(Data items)
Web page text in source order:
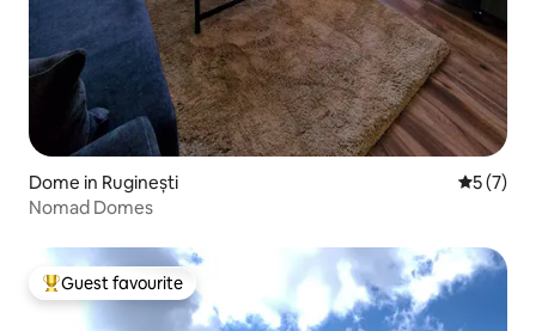
Dome in Ruginești 5 out of
5 (7)
Nomad Domes
Top guest favourite
Guest favourite
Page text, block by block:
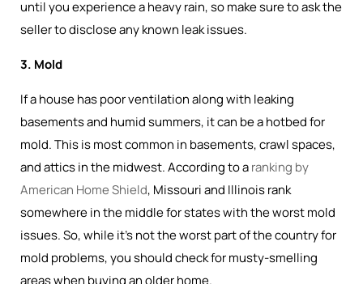
until you experience a heavy rain, so make sure to ask the
seller to disclose any known leak issues.
3. Mold
If a house has poor ventilation along with leaking
basements and humid summers, it can be a hotbed for
mold. This is most common in basements, crawl spaces,
and attics in the midwest. According to aranking by
American Home Shield, Missouri and Illinois rank
somewhere in the middle for states with the worst mold
issues. So, while it's not the worst part of the country for
mold problems, you should check for musty-smelling
areas when buying an older home.
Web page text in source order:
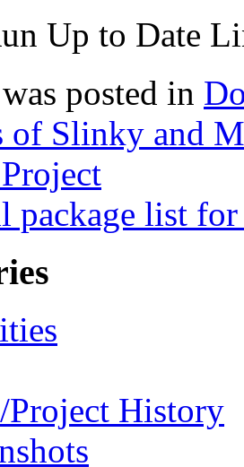
Up to Date
posted in
of Slinky and
package list
Project History
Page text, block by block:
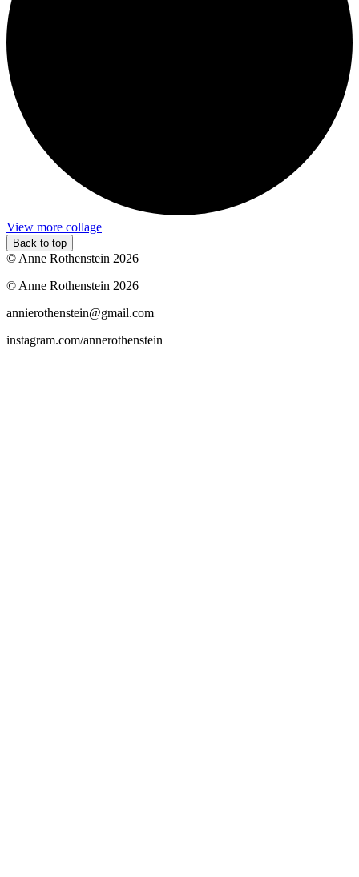
View more collage
Back to top
© Anne Rothenstein 2026
© Anne Rothenstein 2026
annierothenstein@gmail.com
instagram.com/annerothenstein
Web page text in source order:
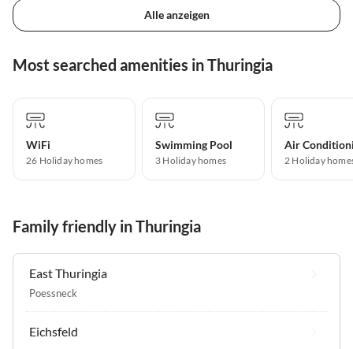
Alle anzeigen
Most searched amenities in Thuringia
WiFi
26 Holiday homes
Swimming Pool
3 Holiday homes
Air
2 Holiday
Family friendly in Thuringia
East Thuringia
Poessneck
Eichsfeld
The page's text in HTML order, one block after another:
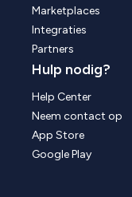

| Exercise directions |
All the records need to be repeated exactly, with the images dropped.

| Written answer |
Web page text in source order:
Dome in Ruginești 5 out of
5 (7)
Nomad Domes
Top guest favourite
Guest favourite
Page text, block by block:
until you experience a heavy rain, so make sure to ask the
seller to disclose any known leak issues.
3. Mold
If a house has poor ventilation along with leaking
basements and humid summers, it can be a hotbed for
mold. This is most common in basements, crawl spaces,
and attics in the midwest. According to aranking by
American Home Shield, Missouri and Illinois rank
somewhere in the middle for states with the worst mold
issues. So, while it's not the worst part of the country for
mold problems, you should check for musty-smelling
areas when buying an older home.
Web page text in source order:
Up to Date
posted in
of Slinky and
package list
Project History
Page text, block by block:
View more collage
Back to top
© Anne Rothenstein 2026
© Anne Rothenstein 2026
annierothenstein@gmail.com
instagram.com/annerothenstein
Web page text in source order:
Alle anzeigen
Most searched amenities in Thuringia
WiFi
26 Holiday homes
Swimming Pool
3 Holiday homes
Air
2 Holiday
Family friendly in Thuringia
East Thuringia
Poessneck
Eichsfeld
The page's text in HTML order, one block after another:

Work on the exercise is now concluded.